Dr. Chen is genetically re-engineering cancer-infecting viruses so that, once inside a tumor cell, they flip on a built-in “self-destruct” circuit called pyroptosis. This explosive form of cell death not only wipes out the infected cell but also broadcasts an alarm that rallies the immune system against the whole tumor. By pairing this viral upgrade with an ultrasound trigger, Dr. Chen aims to turn treatment-resistant pancreatic cancer—and, ultimately, other solid tumors—into diseases the immune system can eradicate. Dr. Chen received his PhD and MS from Zhejiang University, Hangzhou, and his BS from Southwest Jiaotong University, Chengdu.
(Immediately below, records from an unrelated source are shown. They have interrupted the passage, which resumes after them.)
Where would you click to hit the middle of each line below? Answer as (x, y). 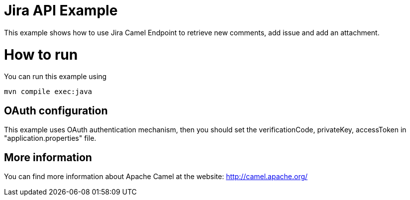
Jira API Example (61, 10)
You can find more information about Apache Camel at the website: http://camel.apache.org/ (156, 176)
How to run (41, 54)
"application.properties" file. (50, 138)
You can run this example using (55, 77)
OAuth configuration (56, 110)
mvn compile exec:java (48, 92)
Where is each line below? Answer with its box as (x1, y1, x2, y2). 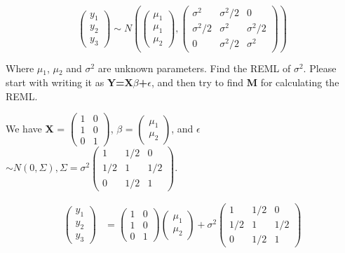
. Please (303, 61, 337, 76)
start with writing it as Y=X (6, 75, 133, 90)
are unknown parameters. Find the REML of (97, 61, 291, 76)
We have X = (6, 121, 65, 135)
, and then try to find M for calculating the (151, 75, 339, 90)
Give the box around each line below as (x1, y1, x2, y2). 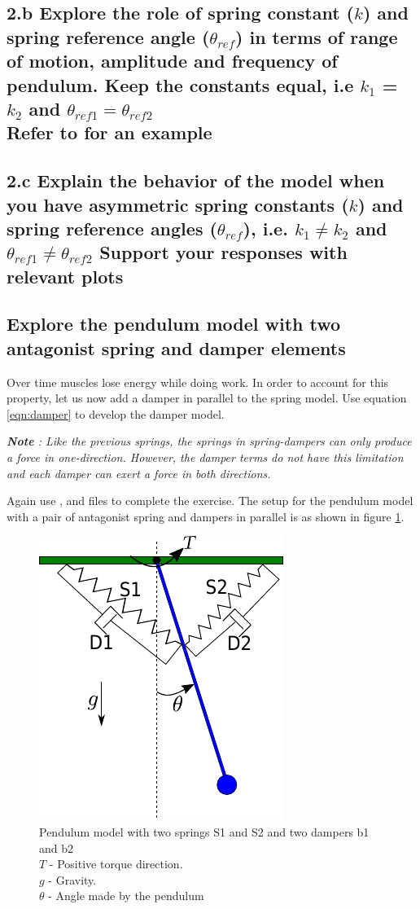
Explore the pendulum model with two (7, 311, 341, 336)
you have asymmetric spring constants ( (7, 191, 349, 217)
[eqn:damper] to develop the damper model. (7, 405, 225, 422)
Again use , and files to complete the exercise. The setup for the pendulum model (7, 492, 413, 509)
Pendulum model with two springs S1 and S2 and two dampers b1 (39, 823, 370, 841)
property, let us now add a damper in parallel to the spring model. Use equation (7, 389, 407, 406)
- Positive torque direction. (49, 855, 183, 872)
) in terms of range (235, 24, 398, 49)
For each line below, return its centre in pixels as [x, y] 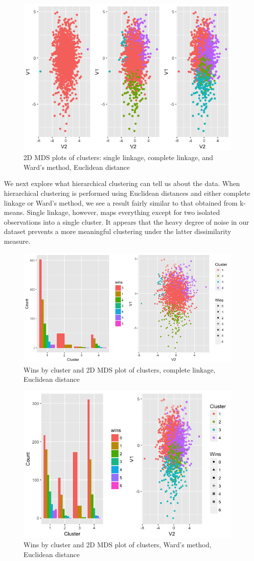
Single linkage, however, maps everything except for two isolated [123, 212]
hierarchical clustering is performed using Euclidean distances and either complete [127, 193]
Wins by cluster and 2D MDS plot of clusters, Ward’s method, [117, 545]
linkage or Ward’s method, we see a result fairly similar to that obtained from [121, 202]
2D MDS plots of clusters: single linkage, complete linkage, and [118, 157]
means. [14, 212]
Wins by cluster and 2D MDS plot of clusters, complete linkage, [119, 369]
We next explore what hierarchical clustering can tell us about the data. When [122, 183]
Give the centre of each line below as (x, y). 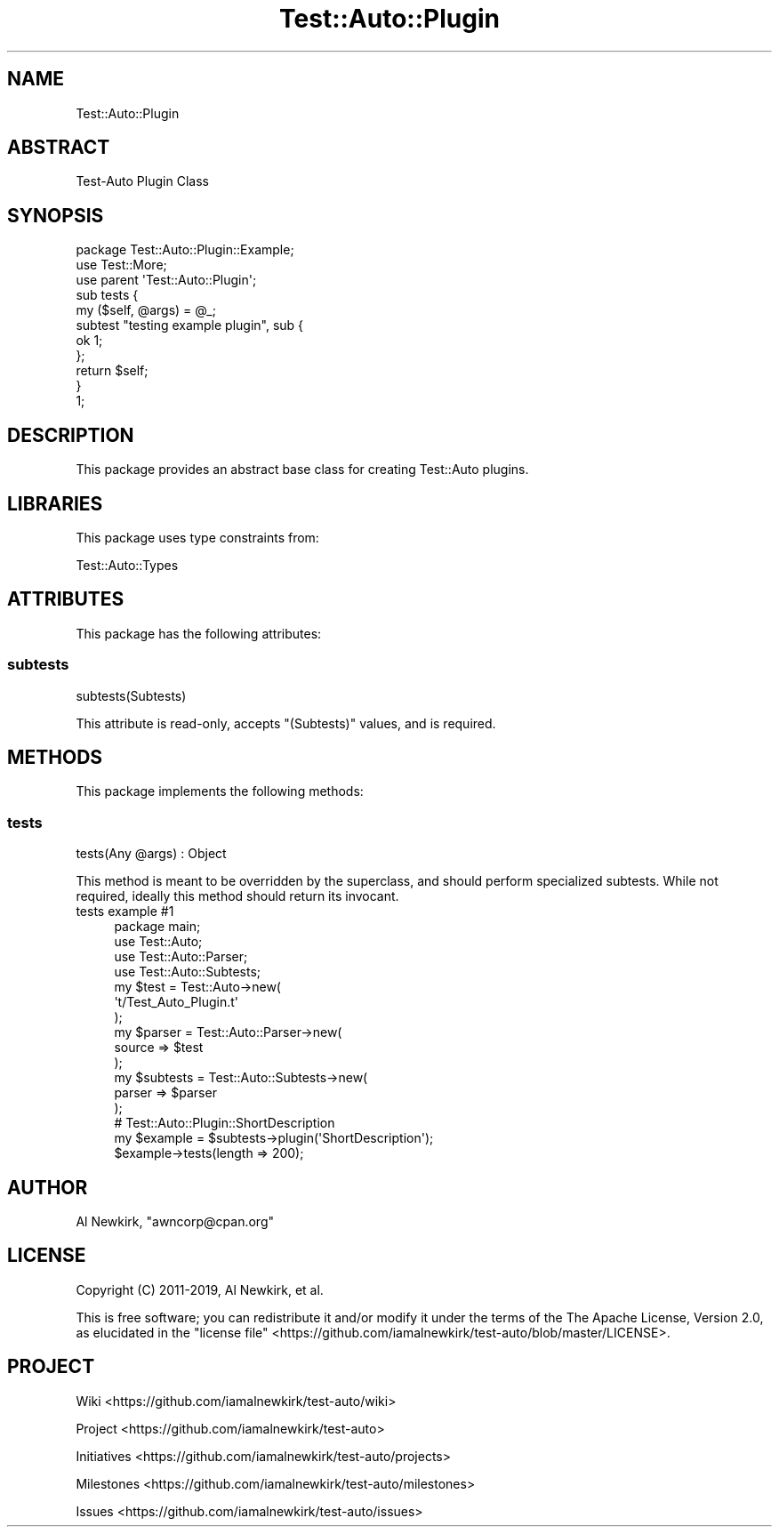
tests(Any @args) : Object (151, 854)
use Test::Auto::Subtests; (188, 972)
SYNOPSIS (56, 215)
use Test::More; (121, 265)
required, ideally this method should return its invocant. (237, 896)
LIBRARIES (55, 503)
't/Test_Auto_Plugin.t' (176, 1002)
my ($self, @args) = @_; (146, 310)
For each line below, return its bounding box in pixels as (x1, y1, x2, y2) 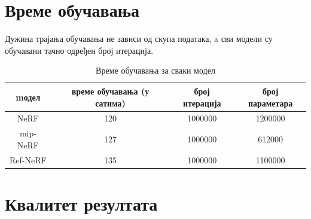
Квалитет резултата (5, 191, 158, 215)
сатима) (95, 96, 126, 109)
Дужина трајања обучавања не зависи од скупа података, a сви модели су (5, 32, 273, 45)
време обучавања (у (71, 84, 150, 97)
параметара (248, 96, 293, 109)
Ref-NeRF (10, 153, 47, 166)
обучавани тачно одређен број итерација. (5, 44, 154, 56)
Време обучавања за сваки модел (96, 64, 215, 77)
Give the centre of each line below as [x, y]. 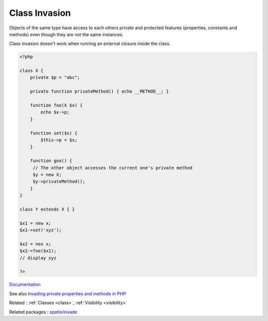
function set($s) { [54, 133]
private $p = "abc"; [55, 78]
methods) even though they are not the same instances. [66, 34]
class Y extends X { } [47, 209]
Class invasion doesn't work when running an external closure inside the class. [90, 44]
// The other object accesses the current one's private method [112, 168]
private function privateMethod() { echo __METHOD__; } [100, 91]
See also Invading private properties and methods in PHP [67, 294]
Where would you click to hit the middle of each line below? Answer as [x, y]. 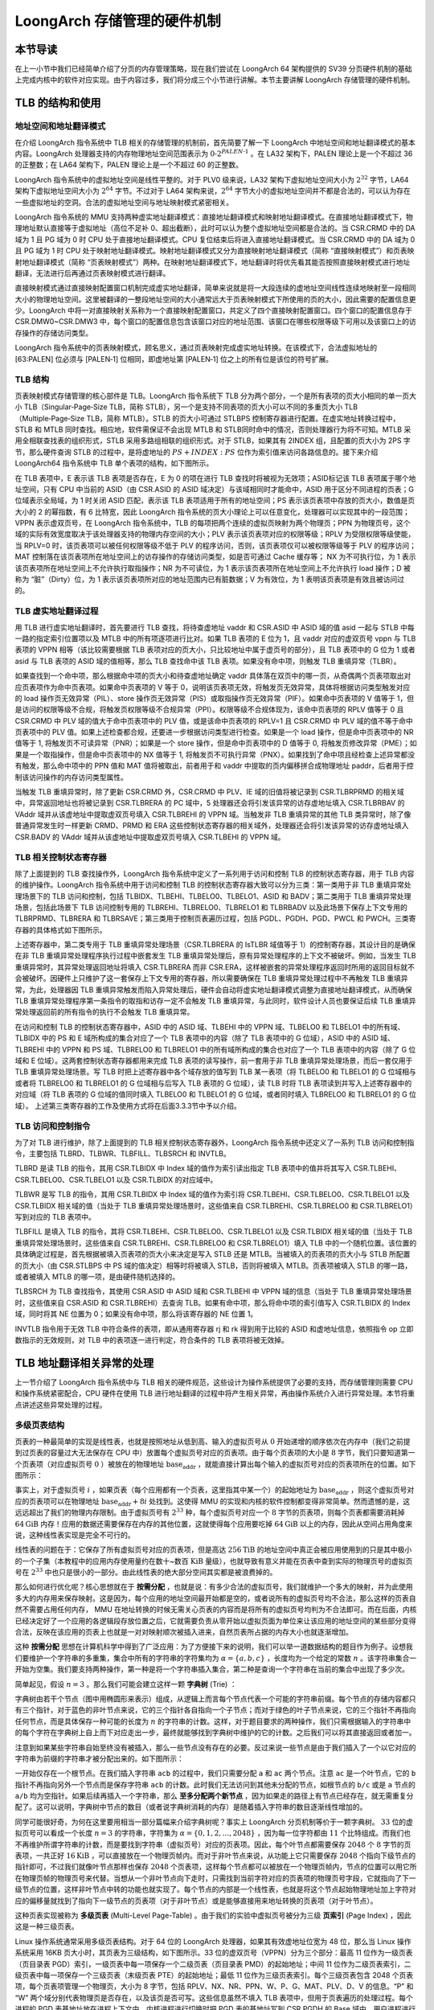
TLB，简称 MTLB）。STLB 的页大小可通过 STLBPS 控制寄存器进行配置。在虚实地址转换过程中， [243, 418]
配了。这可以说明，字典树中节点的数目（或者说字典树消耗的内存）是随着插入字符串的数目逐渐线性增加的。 [191, 1807]
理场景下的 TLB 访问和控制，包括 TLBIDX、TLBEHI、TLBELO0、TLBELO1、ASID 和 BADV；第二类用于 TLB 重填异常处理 [213, 896]
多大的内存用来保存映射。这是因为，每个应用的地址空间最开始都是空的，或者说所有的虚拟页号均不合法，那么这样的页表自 [215, 1598]
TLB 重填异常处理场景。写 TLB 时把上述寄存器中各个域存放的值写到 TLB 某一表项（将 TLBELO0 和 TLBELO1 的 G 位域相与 [216, 1072]
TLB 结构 [32, 379]
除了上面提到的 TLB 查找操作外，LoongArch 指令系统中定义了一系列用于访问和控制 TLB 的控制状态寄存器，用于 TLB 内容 [215, 873]
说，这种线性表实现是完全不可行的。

Dr. Chan’s [Sijbrandij Foundation Fellow] research focuses on gamma delta T cells, an unusual and understudied population of immune cells. While gamma delta T cells have strong antitumor activity, they are most highly stimulated not by cancer cells but by signals produced by microorganisms. Dr. Chan’s work examines the mechanisms by which gamma delta T cells detect and respond to leukemia versus pathogenic microorganisms, and how infection with these microorganisms subsequently impacts the trajectory of leukemia. This is particularly relevant to patients undergoing conventional cancer treatments (e.g., chemotherapy) that suppress the immune system, rendering them susceptible to infection. Furthermore, gamma delta T cells are capable of both rapid and long-term responses against their targets, which positions them as a tool to treat initial cancer as well as prevent disease recurrence. Dr. Chan received her PhD from Yale University, New Haven, and her BS from the University of California, Los Angeles.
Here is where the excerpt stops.